Cambridge, MA–It’s been a pretty stellar decade so far in the world’s largest democracy. The economy is growing at nearly 9% a year, GDP per capita has nearly doubled, and its largest multinationals are on a global feeding frenzy, gobbling up anything they can get their rupees on.
From steel makers and aluminum manufacturers to fabled liquor empires and Britain’s beloved Tetley Tea, corporate India is expanding aggressively in its quest to unseat Japan and China, Asia’s two incumbent economic powers. Perhaps not surprisingly, capitalism suits the former British colony well — at least in the aggregate — and with the birth of the world’s cheapest car and a play for Ford’s premium European business, Tata looks set to usher in a new era of Indian industrial leadership.
It isn’t just that the Nano will cost a symbolic 1 lakh (US$2500) , or that its 33 horsepower engine will reach speeds of 65 miles an hour, or that transportation in India will be revolutionized in ways that inventors of the Segway only dreamed. More important than the car itself is its underlying raison d’etre: the emergence of India’s swelling middle class, set to grow from 50 million today to nearly 600 million by 2025. Following similar demographic and economic trends in China, these first-generation middle class consumers will fuel the next cycle of global economic growth for automobiles, electronics, mass media, food, and pretty much everything else we’ve come to take for granted over the last fifty years.

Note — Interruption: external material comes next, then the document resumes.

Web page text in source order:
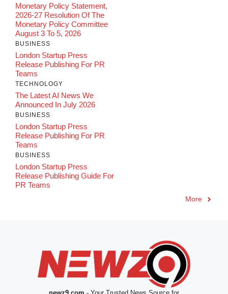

The story isn’t all roses, but the challenges of sustainable and responsible economic development are slowly being addressed. Technological advances in agriculture, structural advances in micro-finance and micro-capitalism, infrastructural developments within and between major urban centres, and demographic trends will continue to fuel investment and innovation across the continent.
That said, for those of us living in the peaceful economic bosom of the G8, India’s latest foray into industrial design and manufacturing could spell the beginning of the end of heavy industry in Western markets, and fuel the push to reinvent the economies of the developed world. Traditionally, systemic shifts of this magnitude involved sizeable labour migrations and ultimately some measure of political instability.
One can only hope that Canadian policymakers — particularly in auto-dependent Ontario — are students of economic history and move to educate and innovate away from their 20th century manufacturing addictions before the knowledge-based industries of the future are too far out of reach.